Keep intake module names from colliding with ingest's (`config`, `http_util`, `llm`).
- **Email integrity:** `parse.normalize` only keeps an address that literally appears in the
source message — the model must never mint one (a wrong email is worse than none). It takes
the **first** address in the text, so a two-person message ("Alice a@x.com and Bob b@y.com")
could attach the wrong one; the human sees it in the proposal and can `edit email=…` before
approving. Cross-referencing multiple addresses to the named contact is a deliberate non-goal
for v1.
- **Double-approve guard:** `handle_reply` pops the pending proposal from the store *before*
awaiting the commit, so a second `yes` arriving mid-write is a no-op (asyncio is cooperative;
the pop is atomic w.r.t. other events). On commit failure the proposal is restored for retry.
- **Local-only parse:** intake text is real LP substance but goes ONLY to local Qwen via Spark
Control, never Claude — so no scrub boundary applies (same basis as the digest). Never call a
Spark directly; always go through `SPARK_CONTROL_URL`.
- **Auth:** the CRM has no service-key path; the bot logs in as a dedicated CRM user
(`CRM_BOT_USERNAME`/`CRM_BOT_PASSWORD`) → Bearer JWT, re-login once on 401.

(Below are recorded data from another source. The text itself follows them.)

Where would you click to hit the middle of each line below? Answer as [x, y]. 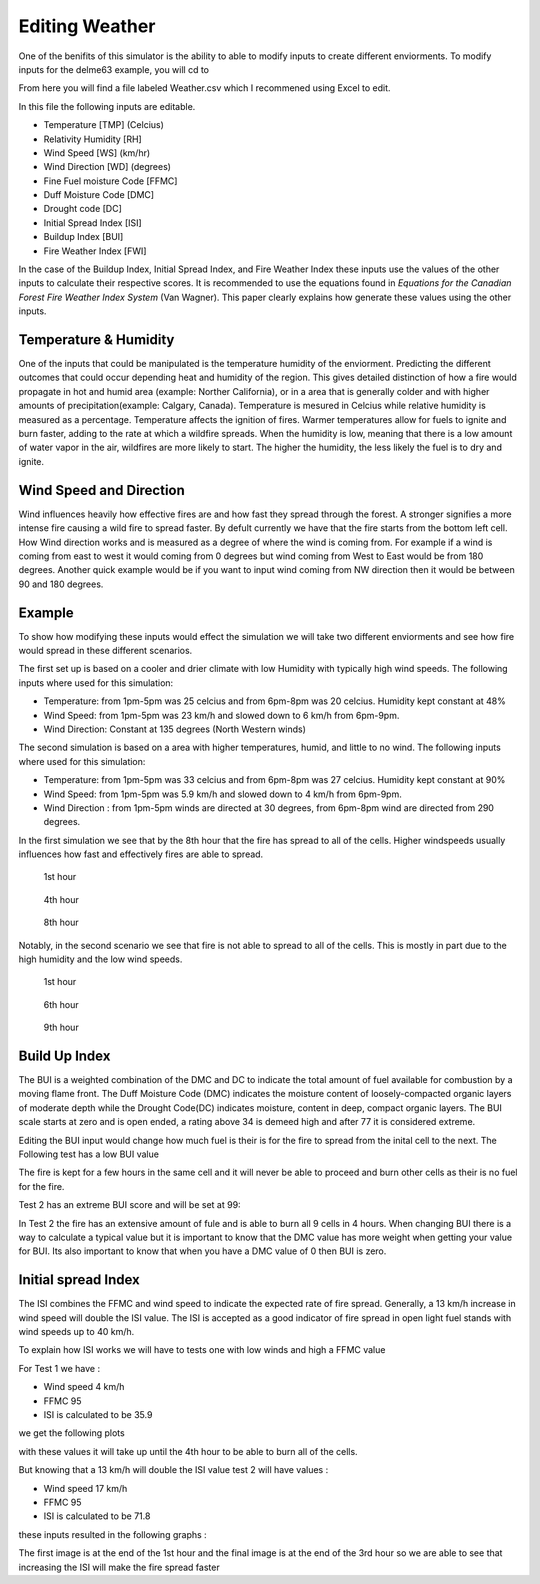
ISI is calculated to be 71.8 [97, 1516]
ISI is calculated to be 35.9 [98, 1415]
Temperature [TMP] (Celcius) [104, 125]
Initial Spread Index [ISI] [92, 222]
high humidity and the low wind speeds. [100, 959]
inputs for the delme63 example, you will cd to [114, 69]
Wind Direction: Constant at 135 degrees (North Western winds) [175, 729]
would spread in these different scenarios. [105, 650]
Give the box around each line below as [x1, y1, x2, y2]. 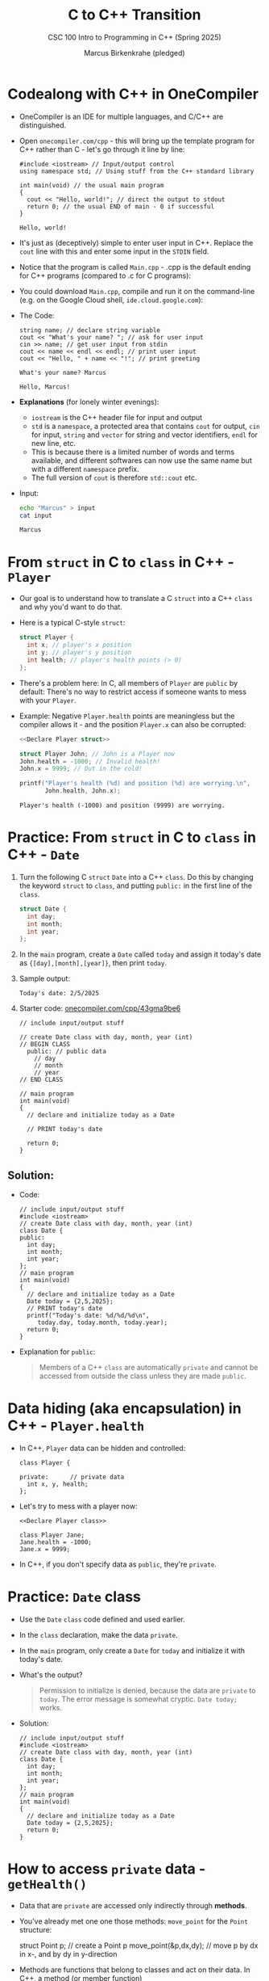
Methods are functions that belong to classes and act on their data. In [19, 1965, 250, 1975]
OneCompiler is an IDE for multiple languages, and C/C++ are [19, 111, 224, 121]
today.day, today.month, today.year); [37, 1319, 168, 1327]
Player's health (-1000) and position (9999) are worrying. [19, 801, 226, 810]
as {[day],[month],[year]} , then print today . [19, 958, 167, 968]
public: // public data [27, 1048, 106, 1056]
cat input [19, 511, 53, 519]
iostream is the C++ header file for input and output [31, 412, 203, 422]
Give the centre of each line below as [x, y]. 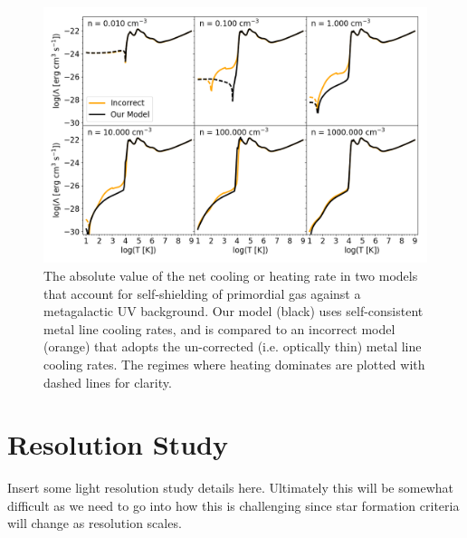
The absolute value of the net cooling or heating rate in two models [231, 275]
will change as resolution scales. [95, 523]
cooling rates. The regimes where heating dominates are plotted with [234, 364]
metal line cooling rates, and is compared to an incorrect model [219, 328]
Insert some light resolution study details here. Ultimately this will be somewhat [230, 488]
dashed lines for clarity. [108, 382]
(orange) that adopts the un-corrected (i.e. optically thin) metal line [233, 346]
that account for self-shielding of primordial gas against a [202, 293]
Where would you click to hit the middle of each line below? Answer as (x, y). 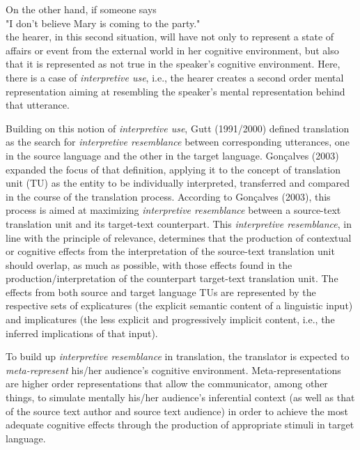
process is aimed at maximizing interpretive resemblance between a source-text (173, 210)
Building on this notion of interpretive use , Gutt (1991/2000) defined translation (178, 128)
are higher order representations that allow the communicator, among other (167, 383)
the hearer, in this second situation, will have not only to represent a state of (170, 37)
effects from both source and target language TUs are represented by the (161, 292)
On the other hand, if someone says (81, 9)
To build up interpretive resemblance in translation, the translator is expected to (178, 356)
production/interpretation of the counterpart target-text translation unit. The (172, 278)
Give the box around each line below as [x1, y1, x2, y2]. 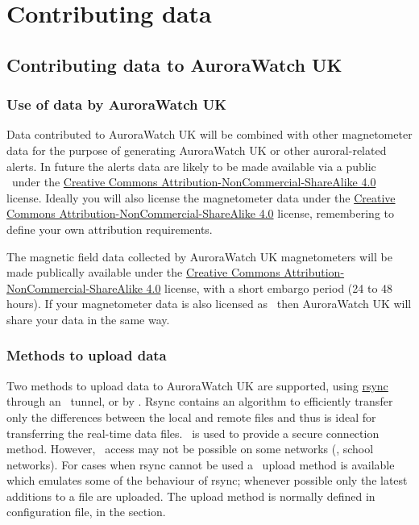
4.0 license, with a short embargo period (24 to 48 [146, 279, 393, 296]
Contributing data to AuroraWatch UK [6, 52, 342, 77]
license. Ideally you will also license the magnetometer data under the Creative [6, 189, 396, 206]
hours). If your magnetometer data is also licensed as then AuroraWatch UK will [6, 295, 412, 312]
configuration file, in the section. [6, 503, 166, 520]
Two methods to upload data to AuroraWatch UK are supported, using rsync [6, 377, 388, 394]
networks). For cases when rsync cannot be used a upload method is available [6, 456, 395, 473]
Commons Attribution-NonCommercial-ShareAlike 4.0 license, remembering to [6, 205, 395, 222]
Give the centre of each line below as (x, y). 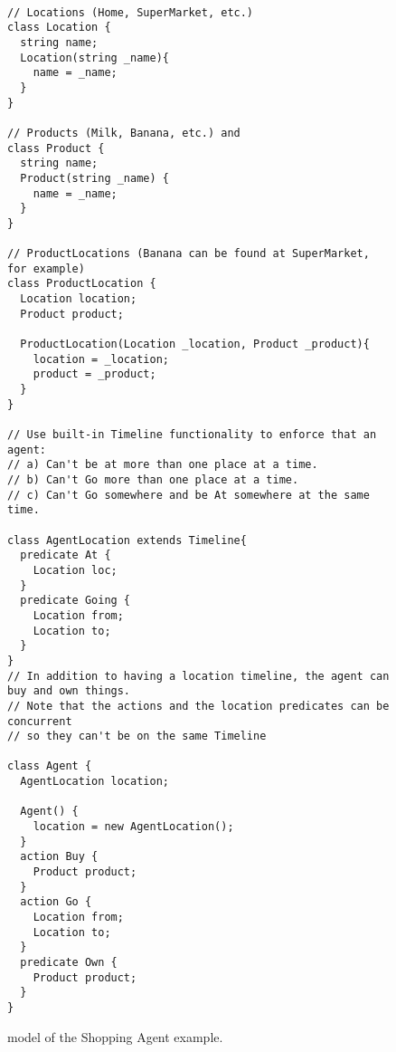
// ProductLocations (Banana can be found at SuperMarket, (189, 254)
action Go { (56, 902)
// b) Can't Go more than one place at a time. (153, 480)
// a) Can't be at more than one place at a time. (163, 465)
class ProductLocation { (82, 284)
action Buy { (59, 857)
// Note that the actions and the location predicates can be (198, 706)
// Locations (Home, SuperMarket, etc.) (131, 12)
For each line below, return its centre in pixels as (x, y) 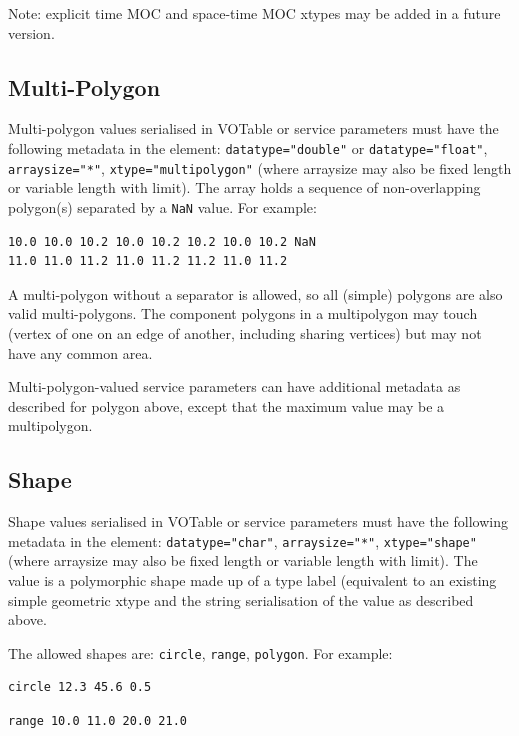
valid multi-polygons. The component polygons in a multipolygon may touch (243, 313)
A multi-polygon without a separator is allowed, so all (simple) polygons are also (255, 293)
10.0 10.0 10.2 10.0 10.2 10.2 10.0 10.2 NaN (162, 241)
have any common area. (80, 352)
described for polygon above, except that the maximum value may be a (226, 405)
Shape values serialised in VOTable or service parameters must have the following (258, 521)
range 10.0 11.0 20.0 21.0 (97, 720)
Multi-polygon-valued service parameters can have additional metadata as (234, 386)
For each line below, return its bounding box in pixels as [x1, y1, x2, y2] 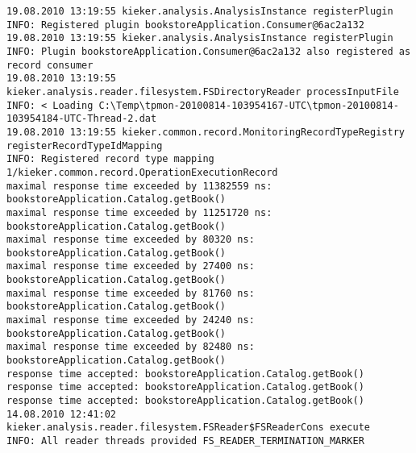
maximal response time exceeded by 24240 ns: [6, 314, 255, 326]
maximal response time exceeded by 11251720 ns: [6, 206, 272, 218]
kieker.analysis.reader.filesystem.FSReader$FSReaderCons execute [6, 422, 371, 434]
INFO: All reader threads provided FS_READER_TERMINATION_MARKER [6, 435, 364, 447]
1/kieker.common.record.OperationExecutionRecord [6, 166, 278, 178]
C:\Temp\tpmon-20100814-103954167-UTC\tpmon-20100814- [98, 99, 399, 111]
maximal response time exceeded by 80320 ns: [6, 234, 255, 246]
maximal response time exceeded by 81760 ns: [6, 287, 255, 299]
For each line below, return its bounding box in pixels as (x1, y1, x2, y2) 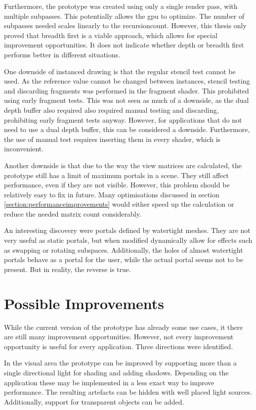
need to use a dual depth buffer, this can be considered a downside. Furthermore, (4, 124, 250, 135)
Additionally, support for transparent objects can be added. (4, 396, 184, 407)
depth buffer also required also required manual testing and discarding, (4, 104, 219, 115)
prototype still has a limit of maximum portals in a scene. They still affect (4, 170, 229, 180)
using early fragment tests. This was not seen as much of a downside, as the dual (4, 95, 249, 105)
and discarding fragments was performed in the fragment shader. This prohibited (4, 85, 249, 95)
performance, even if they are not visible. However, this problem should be (4, 180, 230, 190)
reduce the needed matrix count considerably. (4, 208, 141, 219)
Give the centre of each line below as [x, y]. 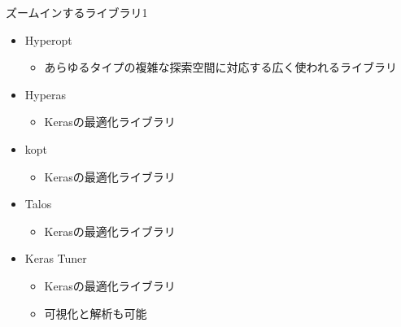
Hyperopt [48, 39]
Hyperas [46, 94]
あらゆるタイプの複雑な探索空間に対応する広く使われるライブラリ [220, 67]
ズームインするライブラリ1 [77, 12]
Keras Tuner [56, 258]
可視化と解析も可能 [96, 313]
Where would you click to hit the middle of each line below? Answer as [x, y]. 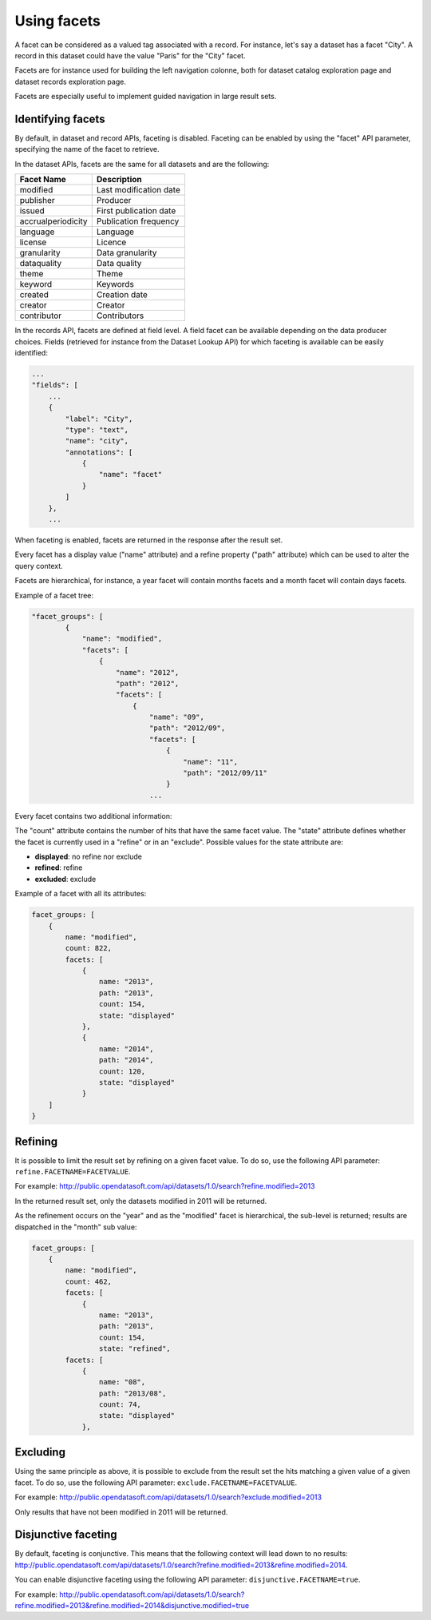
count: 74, [120, 1405]
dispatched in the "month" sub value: [76, 1227]
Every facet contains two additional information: [93, 816]
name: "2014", [127, 1049]
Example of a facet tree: [54, 595]
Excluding [40, 1453]
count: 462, [88, 1281]
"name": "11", [211, 762]
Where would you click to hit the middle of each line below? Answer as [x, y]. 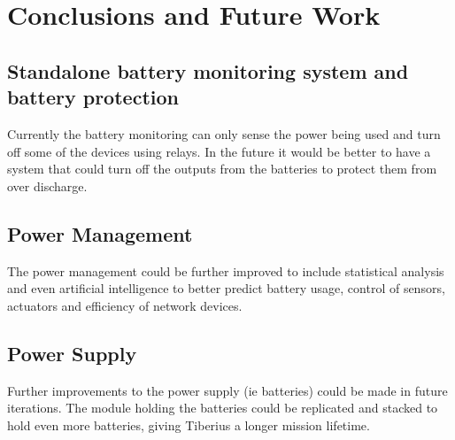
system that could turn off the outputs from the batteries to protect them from [222, 169]
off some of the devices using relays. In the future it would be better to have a [219, 151]
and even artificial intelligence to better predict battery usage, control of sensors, [226, 288]
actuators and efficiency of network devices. [125, 305]
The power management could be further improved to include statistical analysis [226, 270]
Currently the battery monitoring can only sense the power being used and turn [224, 133]
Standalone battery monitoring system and [208, 70]
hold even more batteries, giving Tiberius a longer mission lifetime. [189, 425]
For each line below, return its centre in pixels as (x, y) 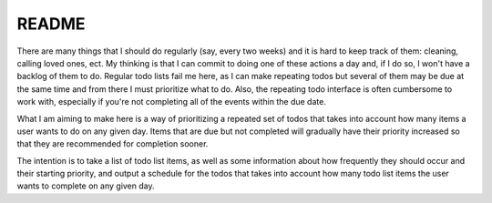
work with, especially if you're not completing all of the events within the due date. (172, 102)
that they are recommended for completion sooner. (113, 144)
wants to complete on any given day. (86, 186)
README (51, 24)
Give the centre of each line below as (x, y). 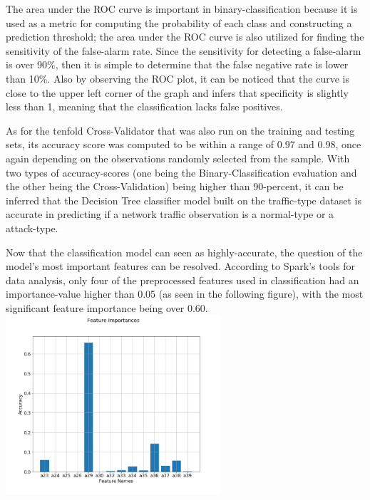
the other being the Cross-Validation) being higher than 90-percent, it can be (175, 186)
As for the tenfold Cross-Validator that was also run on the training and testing (180, 130)
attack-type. (32, 228)
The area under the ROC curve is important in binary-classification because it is (182, 9)
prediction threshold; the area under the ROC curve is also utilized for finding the (185, 37)
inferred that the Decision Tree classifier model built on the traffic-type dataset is (184, 200)
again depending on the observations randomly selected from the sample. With (178, 158)
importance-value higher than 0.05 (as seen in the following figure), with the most (185, 294)
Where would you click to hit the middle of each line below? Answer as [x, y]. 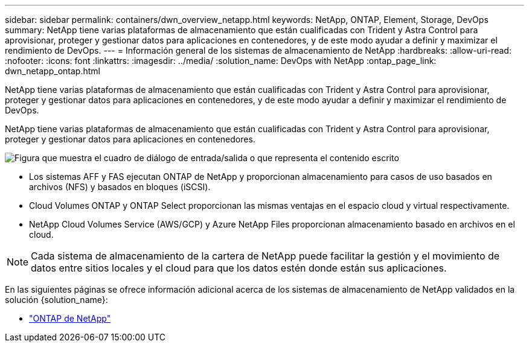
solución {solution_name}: [56, 300]
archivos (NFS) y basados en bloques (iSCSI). [120, 187]
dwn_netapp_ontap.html [53, 71]
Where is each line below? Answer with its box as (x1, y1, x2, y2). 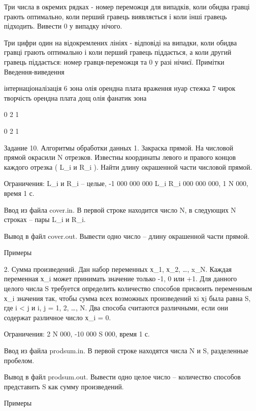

- **Tests** are offline: `test_parse.py` / `test_proposals.py` / `test_crm_client.py` stub the
network; `backend/test_intake_endpoints.py` boots the real server against a temp DB and
covers `/api/intake/match` + the create→match (no-duplicate) contract + provenance. A **live
Matrix smoke** needs creds + `matrix-nio` installed on the Spark — it can't run in CI.
## Config
All in `.env` (names in `.env.example`): `MATRIX_HOMESERVER`, `MATRIX_USER`,
`MATRIX_ACCESS_TOKEN`, `MATRIX_DEVICE_ID`, `MATRIX_INTAKE_ROOM`; `CRM_API_BASE`,
`CRM_BOT_USERNAME`, `CRM_BOT_PASSWORD`, `CRM_API_VERIFY_TLS`. Spark settings are inherited from
the ingest client (`SPARK_CONTROL_URL`, `CRM_CHAT_MODEL`).